Campers are treated to Camper Only sets on Friday and Saturday Evening with free jambalaya on Friday for dinner. The 2025 CFF includes a limited number of "Glamping" tickets. A new Interactive Hotel Map will make it simpler to find local lodging and shuttle services. Free Parking, Kids under 14 free with parents. Service animals only. For more information on camping options, visit the FAQ Page.
Sponsors: Explore Louisiana, Bud Light, Southeast Louisiana Gumbo Group, Big Easy Cruise, Visit Livingston Parish, Smirnoff Vodka, New Jersey Lottery, Twisted Tea Hard Iced Tea, Sun Cruiser Vodka Iced Tea, Crystal Hot Sauce, Nutrl Vodka Seltzer, Michael Arnone's Jambalaya Mix, 84RV.com, and Rockin' It DME.
The festival takes place at the Sussex County Fairgrounds (37 Plains Road) in Augusta, New Jersey. For directions to the fairgrounds, click here.
THE HISTORY - An electrician by trade, Arnone first landed in New Jersey when the oil bust of the 1980s dried up those jobs where he lived. He found work as an electrician in the Garden State, but missed the tastes and sounds from back home, so he decided to import them. In 1989, he rented a small pavilion at Suntan Lake in Butler, NJ, hired a Cajun band from Connecticut and a country-western band, flew in 300 pounds of crawfish, had a single pot of jambalaya cooking, and printed up 1,500 tickets.
"I was extremely homesick," Arnone remembers. "I wanted this to be like a party in my back yard. I wanted my friends to feel like they were in Baton Rouge. I've just got a lot more friends now and my back yard is bigger."

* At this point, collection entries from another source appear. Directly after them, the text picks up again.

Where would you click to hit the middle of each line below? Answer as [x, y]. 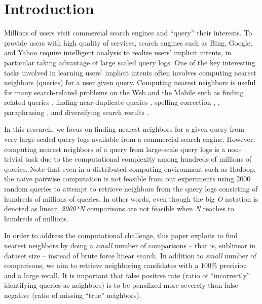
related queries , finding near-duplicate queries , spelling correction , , [112, 102]
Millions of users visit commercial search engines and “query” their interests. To [128, 33]
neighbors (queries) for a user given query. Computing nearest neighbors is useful [130, 82]
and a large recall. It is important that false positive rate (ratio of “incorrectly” [127, 275]
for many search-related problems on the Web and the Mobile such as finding [124, 92]
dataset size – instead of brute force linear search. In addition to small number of [130, 255]
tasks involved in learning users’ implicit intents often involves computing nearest [130, 72]
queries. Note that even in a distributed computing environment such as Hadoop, [130, 168]
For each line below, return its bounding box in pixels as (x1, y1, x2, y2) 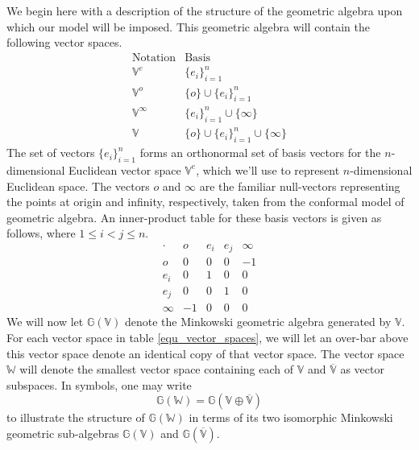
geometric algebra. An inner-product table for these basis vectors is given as (6, 208, 382, 225)
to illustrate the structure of (6, 409, 145, 426)
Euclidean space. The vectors (6, 177, 150, 194)
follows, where (6, 225, 76, 242)
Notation (131, 52, 176, 64)
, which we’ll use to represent (196, 161, 340, 178)
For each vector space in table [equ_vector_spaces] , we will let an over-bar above (6, 329, 409, 345)
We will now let (6, 313, 84, 330)
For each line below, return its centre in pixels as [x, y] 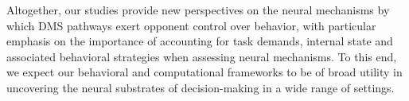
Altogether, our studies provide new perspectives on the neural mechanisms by [198, 10]
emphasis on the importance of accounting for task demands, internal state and [200, 41]
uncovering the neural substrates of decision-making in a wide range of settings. [201, 87]
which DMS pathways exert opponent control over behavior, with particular [191, 25]
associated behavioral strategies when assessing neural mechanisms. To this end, [202, 56]
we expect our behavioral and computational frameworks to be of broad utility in [204, 72]

He sold only 70 tickets that first year. The original crowd was made up primarily of Louisiana ex-pats who longed for some real home cookin' food after finding too much "Cajun cuisine" in the North that was heavy on the cayenne and light on authenticity. Word of mouth doubled and tripled the crowds in each of the first three years. Booking Buckwheat Zydeco in Year 4 further helped put the Crawfish Fest on the map, a radius then spanning 40 miles northwest of New York City and the same distance southeast of Scranton, PA. Lots of LSU and Tulane alumni began coming, many on buses from Manhattan. The festival outgrew two locations and now has been long settled at the 130-acre Sussex County Fairgrounds, where crowds these days are only 20 to 30 percent from Louisiana. The rest are those who simply wish they were there. "There are lots of people who visit New Orleans, and absolutely love Louisiana," says Arnone. "I've had people come up to me and ask if I know the bartender at a certain bar in New Orleans. I don't, but they do."

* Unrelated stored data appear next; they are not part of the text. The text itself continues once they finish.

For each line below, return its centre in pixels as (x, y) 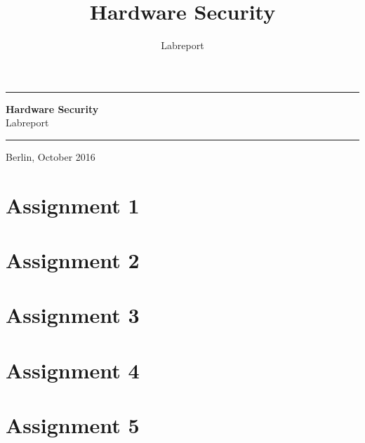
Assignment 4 (73, 370)
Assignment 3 (73, 315)
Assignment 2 (73, 260)
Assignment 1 (73, 205)
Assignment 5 (73, 425)
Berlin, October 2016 (51, 156)
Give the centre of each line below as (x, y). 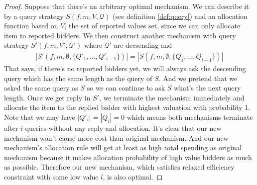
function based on (31, 26)
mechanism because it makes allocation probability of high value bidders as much (128, 157)
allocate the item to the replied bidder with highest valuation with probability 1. (127, 107)
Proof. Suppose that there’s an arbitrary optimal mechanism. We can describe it (127, 6)
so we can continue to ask (126, 88)
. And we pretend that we (198, 78)
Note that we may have (40, 117)
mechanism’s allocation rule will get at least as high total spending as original (123, 147)
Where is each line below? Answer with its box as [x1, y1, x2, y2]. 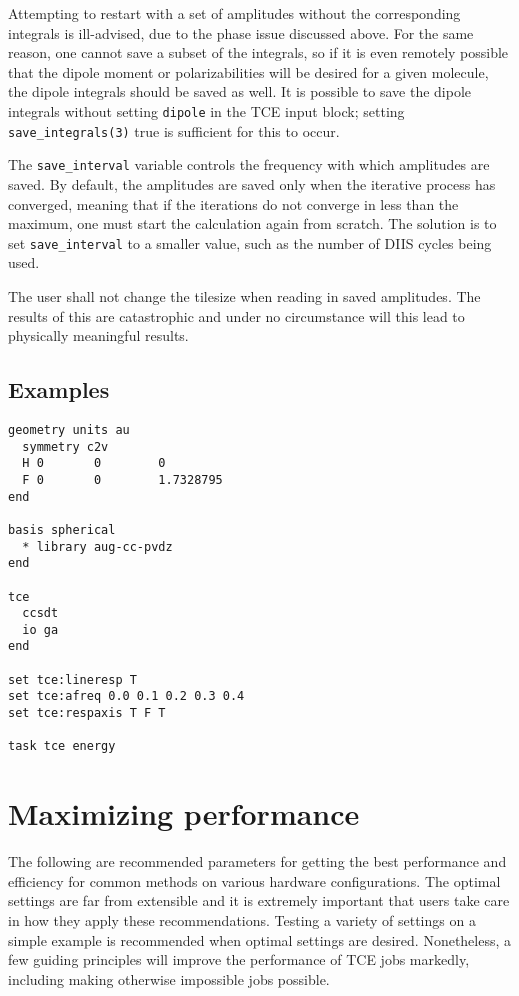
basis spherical [8, 522, 116, 537]
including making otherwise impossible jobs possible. [8, 968, 330, 989]
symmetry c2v [22, 439, 109, 454]
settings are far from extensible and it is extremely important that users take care [8, 890, 510, 911]
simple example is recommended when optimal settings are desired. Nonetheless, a [8, 929, 512, 950]
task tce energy [8, 739, 116, 754]
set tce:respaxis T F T [8, 706, 166, 721]
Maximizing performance [8, 793, 360, 834]

"Festivals are a tough business," says Arnone. "You're dealing with weather and everything else. Thirty years is quite an accomplishment. Even though my name's on it, this has definitely been a team effort. Without my wonderful staff, I just couldn't do it. In 1994, when we hit our 5th year milestone, a friend asked me where I see the future of this festival. I said that one day I'd like to have Aaron Neville, and 10,000 people, and I would like it to be two days. Over the years, we accomplished all that… and so much more."